■ EXERCISE DETAILS
The records below hold a stretch from the line with "contagem ou uma" through the line with "Probabilidade de fracasso"; return exactly those lines, ends included, and nothing more.

■ THE INPUT

##########

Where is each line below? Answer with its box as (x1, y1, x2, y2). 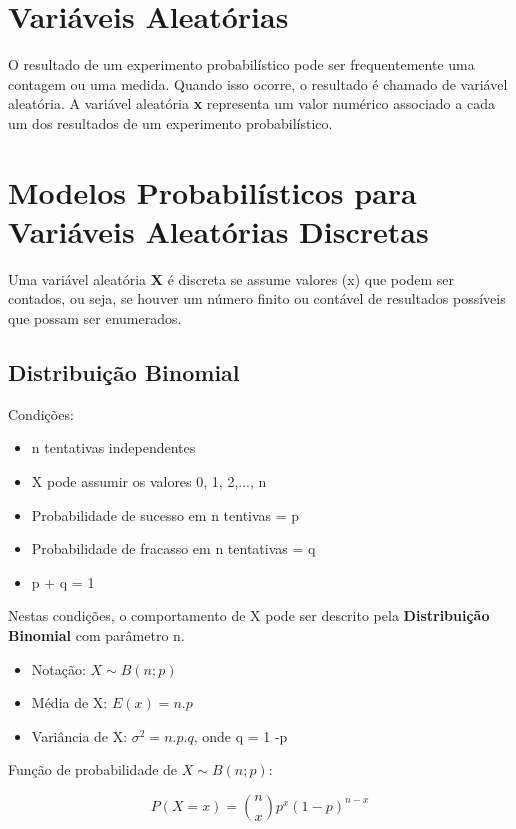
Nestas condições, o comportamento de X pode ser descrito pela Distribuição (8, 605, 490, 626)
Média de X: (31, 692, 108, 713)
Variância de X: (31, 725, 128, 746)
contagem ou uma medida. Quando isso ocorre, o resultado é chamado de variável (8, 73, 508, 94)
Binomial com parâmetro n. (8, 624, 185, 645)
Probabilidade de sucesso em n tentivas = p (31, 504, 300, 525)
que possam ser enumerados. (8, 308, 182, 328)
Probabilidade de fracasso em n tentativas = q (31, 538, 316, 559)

##########

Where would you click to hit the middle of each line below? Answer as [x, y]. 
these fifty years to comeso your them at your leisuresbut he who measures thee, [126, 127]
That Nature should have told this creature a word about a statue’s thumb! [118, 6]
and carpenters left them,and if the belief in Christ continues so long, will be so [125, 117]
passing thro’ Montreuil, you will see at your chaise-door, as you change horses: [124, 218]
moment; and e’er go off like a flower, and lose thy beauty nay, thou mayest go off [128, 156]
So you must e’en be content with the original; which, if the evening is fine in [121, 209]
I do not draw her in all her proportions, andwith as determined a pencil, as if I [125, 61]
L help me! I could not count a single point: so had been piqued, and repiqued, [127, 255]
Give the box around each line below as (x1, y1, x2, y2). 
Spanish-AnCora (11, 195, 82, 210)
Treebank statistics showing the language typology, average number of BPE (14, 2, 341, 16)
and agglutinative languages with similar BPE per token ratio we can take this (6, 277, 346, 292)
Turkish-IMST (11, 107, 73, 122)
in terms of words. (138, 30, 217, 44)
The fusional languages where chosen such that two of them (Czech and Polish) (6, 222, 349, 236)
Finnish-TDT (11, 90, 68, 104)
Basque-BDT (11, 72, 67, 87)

##########

■ OUTPUT BELOW
contagem ou uma medida. Quando isso ocorre, o resultado é chamado de variável (8, 73, 508, 94)
Binomial com parâmetro n. (8, 624, 185, 645)
Probabilidade de sucesso em n tentivas = p (31, 504, 300, 525)
que possam ser enumerados. (8, 308, 182, 328)
Probabilidade de fracasso em n tentativas = q (31, 538, 316, 559)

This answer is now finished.